One interesting phenomenon in the UK is how generational it has become. When helping out at a school I was surprised to learn that many teens only knew their height in centimeters, not in feet and inches (among the older generation, it’s the opposite). I guess people who have to routinely record such data get used to the fact that it’s one system for the young, and another for the old.

UK is mostly straightforward (well, OK, beer is sold in pints; but they’re proper pints, ie 20 ounces).

But I pay for timber (US: lumber) by the metre. And it’s all sold in 0.3 metre units! That’s to say, they’ll only sell you 2.4, 2.7. 3m, 3.3, 3.6 etc.
I.e. foot units.

Many Americans my age think mostly in pounds and ounces, but easily switch over to grams and kilos when recreational drugs are the topic.

In Norway and Sweden a “mil” is ten kilometers, because pre-metric (before 1875 in Norway) the Norwegian (land) mile was 11.295 km and the Swedish 10.689 km. (Both of them 18,000 ells).

“Mål” (literally “measure”) is still used to refer to land area. Just pre-metric it was 984,33 square meters, so it’s used as a synonym for “dekar” (1000 square meters).

Not just recreational drugs.
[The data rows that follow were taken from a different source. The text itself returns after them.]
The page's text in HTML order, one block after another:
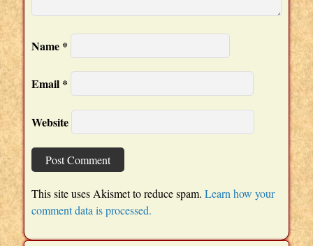
Name *
Email *
Website
This site uses Akismet to reduce spam.Learn how your
comment data is processed.
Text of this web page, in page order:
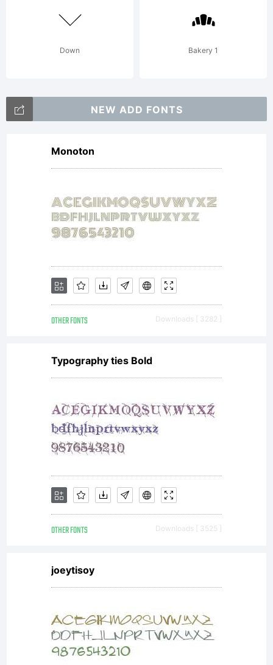
is now
the
property
of
AG and
its
Down Bakery 1
NEW ADD FONTS
Monoton
OTHER FONTS Downloads [ 3282 ]
Typography ties Bold
OTHER FONTS Downloads [ 3525 ]
joeytisoy
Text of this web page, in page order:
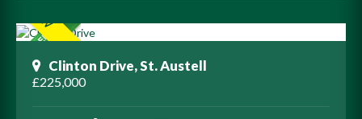
Clinton Drive, St. Austell
£225,000
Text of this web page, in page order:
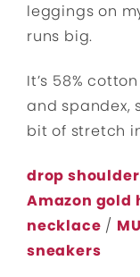
leggings on
runs big.
It’s 58%
and spandex,
bit of stretch
drop
Amazon gold
necklace /
sneakers
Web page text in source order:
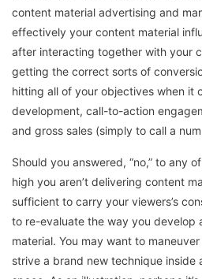
content material advertising and
effectively your content material
after interacting together with your
getting the correct sorts of
hitting all of your objectives when it
development, call-to-action
and gross sales (simply to call a
Should you answered, “no,” to any
high you aren’t delivering content
sufficient to carry your viewers’s
to re-evaluate the way you develop
material. You may want to
strive a brand new technique inside
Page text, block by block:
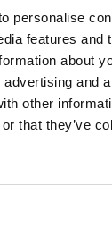
personalise
features and
about
and
other
that they’ve
rotor
cap 15
mL
and 32
(mm) (approx)
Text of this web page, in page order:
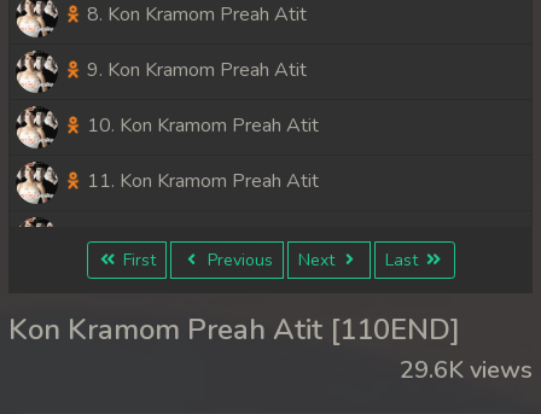
8. Kon Kramom Preah Atit
9. Kon Kramom Preah Atit
10. Kon Kramom Preah Atit
11. Kon Kramom Preah Atit
12. Kon Kramom Preah Atit
14. Kon Kramom Preah Atit
First Previous Next Last
Kon Kramom Preah Atit [110END]
29.6K views
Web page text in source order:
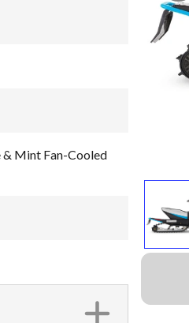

Even large bottles of soft drinks!

I am old enough to remember when the soda distributors switched from glass bottles to plastic. But they didn’t change only the material - they also changed the size. The standard family size bottle went from 28 ounces in glass, to 2 liters in plastic. The bottle was bigger, of course, but not much heavier, and a lot safer.
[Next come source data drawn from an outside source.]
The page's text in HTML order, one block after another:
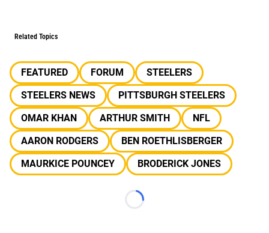
Related Topics
FEATURED FORUM
STEELERS
STEELERS NEWS
PITTSBURGH STEELERS
OMAR KHAN
ARTHUR SMITH
NFL
AARON RODGERS
BEN ROETHLISBERGER
MAURKICE POUNCEY
BRODERICK JONES
Loading...
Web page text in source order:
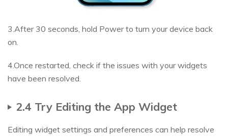
3.After 30 seconds, hold Power to turn your device back
on.
4.Once restarted, check if the issues with your widgets
have been resolved.
2.4 Try Editing the App Widget
Editing widget settings and preferences can help resolve
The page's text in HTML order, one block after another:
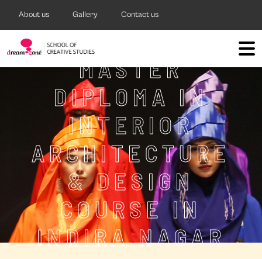
About us Gallery Contact us
MASTER
DIPLOMA IN
INTERIOR
ARCHITECTURE
& DESIGN
COURSE IN
INDIRA NAGAR
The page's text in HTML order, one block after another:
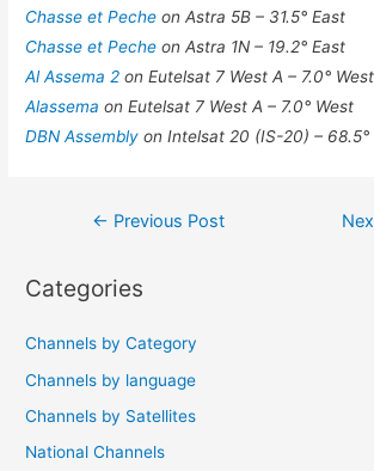
Chasse et Pecheon Astra 5B – 31.5° East
Chasse et Pecheon Astra 1N – 19.2° East
Al Assema 2on Eutelsat 7 West A – 7.0° West
Alassemaon Eutelsat 7 West A – 7.0° West
DBN Assemblyon Intelsat 20 (IS-20) – 68.5°
Post
← Previous Post
Categories
Channels by Category
Channels by language
Channels by Satellites
National Channels
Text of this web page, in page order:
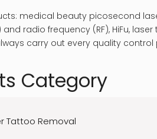
medical beauty picosecond
and radio frequency (RF), HiFu,
carry out every quality
Category
Tattoo Removal
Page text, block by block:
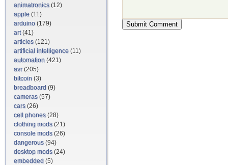
animatronics(12)
apple (11)
arduino (179)
art(41)
articles(121)
artificial intelligence (11)
automation (421)
avr(205)
bitcoin (3)
breadboard (9)
cameras(57)
cars(26)
cell phones(28)
clothing mods(21)
console mods(26)
dangerous(94)
desktop mods(24)
embedded (5)
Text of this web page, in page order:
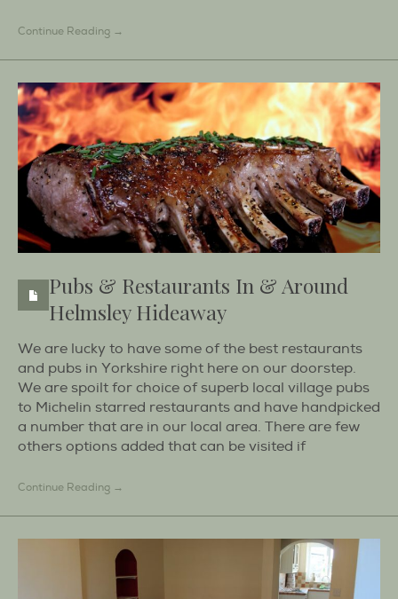
Continue Reading →
Pubs & Restaurants In & Around
Helmsley Hideaway
We are lucky to have some of the best restaurants
and pubs in Yorkshire right here on our doorstep.
We are spoilt for choice of superb local village pubs
to Michelin starred restaurants and have handpicked
a number that are in our local area. There are few
others options added that can be visited if
Continue Reading →
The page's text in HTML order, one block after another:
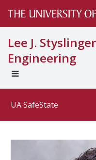
Lee J.
Engineering
UNIVERSAL
MENU
UA SafeState
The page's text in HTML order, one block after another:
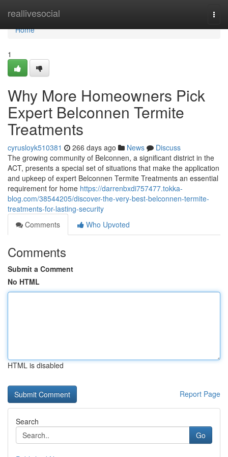
reallivesocial
Home
Home
1
Why More Homeowners Pick
Expert Belconnen Termite
Treatments
cyrusloyk510381 266 days ago News
Discuss
The growing community of Belconnen, a significant district in the
ACT, presents a special set of situations that make the application
and upkeep of expert Belconnen Termite Treatments an essential
requirement for home https://darrenbxdi757477.tokka-
blog.com/38544205/discover-the-very-best-belconnen-termite-
treatments-for-lasting-security
Comments
Who Upvoted
Comments
Submit a Comment
No HTML
HTML is disabled
Report Page
Search
Go
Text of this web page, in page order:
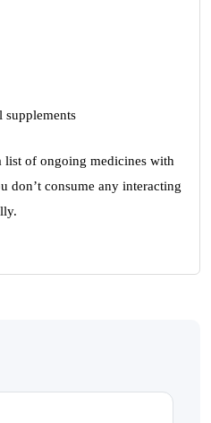
supplements
list of ongoing medicines with
don’t consume any interacting
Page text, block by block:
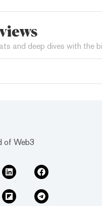
and deep dives with the
of Web3
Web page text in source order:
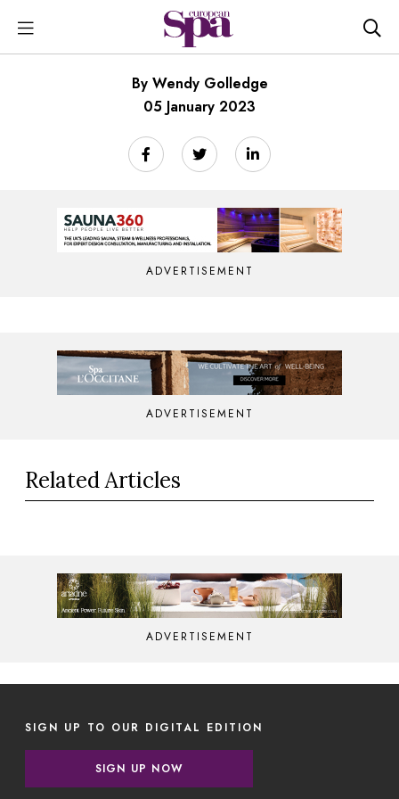
By Wendy Golledge
05 January 2023
ADVERTISEMENT
ADVERTISEMENT
Related Articles
ADVERTISEMENT
SIGN UP TO OUR DIGITAL EDITION
SIGN UP NOW
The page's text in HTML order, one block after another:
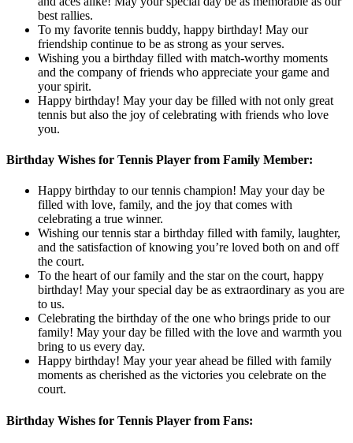
best rallies.
To my favorite tennis buddy, happy birthday! May our
friendship continue to be as strong as your serves.
Wishing you a birthday filled with match-worthy moments
and the company of friends who appreciate your game and
your spirit.
Happy birthday! May your day be filled with not only great
tennis but also the joy of celebrating with friends who love
you.
Birthday Wishes for Tennis Player from Family Member:
Happy birthday to our tennis champion! May your day be
filled with love, family, and the joy that comes with
celebrating a true winner.
Wishing our tennis star a birthday filled with family, laughter,
and the satisfaction of knowing you’re loved both on and off
the court.
To the heart of our family and the star on the court, happy
birthday! May your special day be as extraordinary as you are
to us.
Celebrating the birthday of the one who brings pride to our
family! May your day be filled with the love and warmth you
bring to us every day.
Happy birthday! May your year ahead be filled with family
moments as cherished as the victories you celebrate on the
court.
Birthday Wishes for Tennis Player from Fans:
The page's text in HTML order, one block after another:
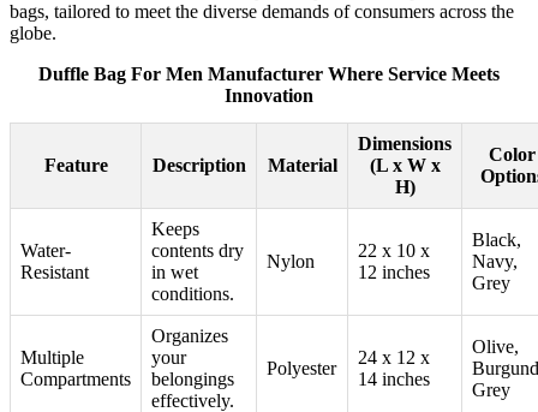
bags, tailored to meet the diverse demands of consumers across the
globe.
Duffle Bag For Men Manufacturer Where Service Meets
Innovation
Feature Description Material
Dimensions
(L x W x
H)
Color
Water-
Resistant
Keeps
contents dry
in wet
conditions.
Nylon
22 x 10 x
12 inches
Black,
Navy,
Grey
Multiple
Compartments
Organizes
your
belongings
effectively.
Polyester
24 x 12 x
14 inches
Olive,
Grey
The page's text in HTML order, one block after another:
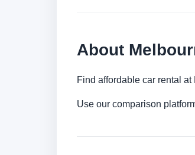
About
Find affordable car rental
Use our comparison

Here’s what I’ve never been sure of, and I hope this is a good place to ask: Are there any stories about why they chose that particular moment in history to go metric?
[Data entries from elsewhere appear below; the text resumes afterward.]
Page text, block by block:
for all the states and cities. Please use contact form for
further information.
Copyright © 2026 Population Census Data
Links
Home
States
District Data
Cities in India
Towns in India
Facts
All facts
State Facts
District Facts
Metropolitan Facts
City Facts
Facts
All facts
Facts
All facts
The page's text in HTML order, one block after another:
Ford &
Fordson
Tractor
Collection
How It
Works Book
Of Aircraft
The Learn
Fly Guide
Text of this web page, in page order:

A two-liter bottle holds more than 5% more than a 2-quart bottle. I know that (to the manufacturer) soda is almost as cheap as water, but it’s still not free. Why would they make such a large bottle? I can’t help but wonder if they anticipated a near-future switch to metric, so they figured to do it now while all the bottling machinery is being rebuilt.

Any thoughts?

As an additional side point, does anyone know when the liquor companies went metric?

The “4/5 quart” bottle was replaced by the 750 ml bottle. FYI, 0.8 quart is 757.1 ml, so (unlike the soda people) the new bottles are actually smaller, but only by 1%.

Alternatively, a 750 ml bottle is approximately 25 23/64 ounces.

For the bonus round, who can figure out in their head, whether 25 23/64 is smaller or larger than 25 369/1024 ?

Lots of people would have trouble figuring in their head whether 25 23/64 is larger or smaller than 25 3/8.

Who can say? But the world obviously needs 3-litre bottles of Frosty Jack

Exactly. Defining the metre as the length of the path travelled by light in a vacuum, in 1/299,792,458 of the time duration of 9,192 631,770 periods of the radiation corresponding to the transition between the two hyperfine levels of the fundamental unperturbed ground-state of the caesium-133 atom, is a far less arbitrary and more intuitive measure than an approximation of the length of the human foot.


Here is a copy of the original EEC harmonization directive from 1974:

Presumably many U.S.-only companies were forced to follow suit as well.

I have happily worked (and thought) for years in grams, milliliters and centimeters in medicine, then gone home and been contented with good ol’ American pounds, ounces and feet. Those industries that benefit from metric have pretty much all adopted it as far as I can tell. The general public doesn’t need to.

Also, I’ll give up Fahrenheit when you pry my dead cold (or steaming hot) hands from it.

Well, since customary units are defined in amounts of SI, SI is (by all your standards and definitions) less arbitary.

Presumably there is already a provision for inspectors to verify that the scales and weights used by your grocer, etc., are accurate. In a really for-real official switch it would not cost much more for those inspectors to fine any business not trading using approved units.

ETA remember this sort of nonsense?

That is not correct. The easy to remember conversion is 640 acres per square mile.

So you can divide a square mile into 8 by 80 acres. With 5280 feet per mile, that’s 660 by 66 feet per acre. Or, 220 by 22 yards. Or, 10 by 1 chains. Which is based on what a man and ox could plow in one day.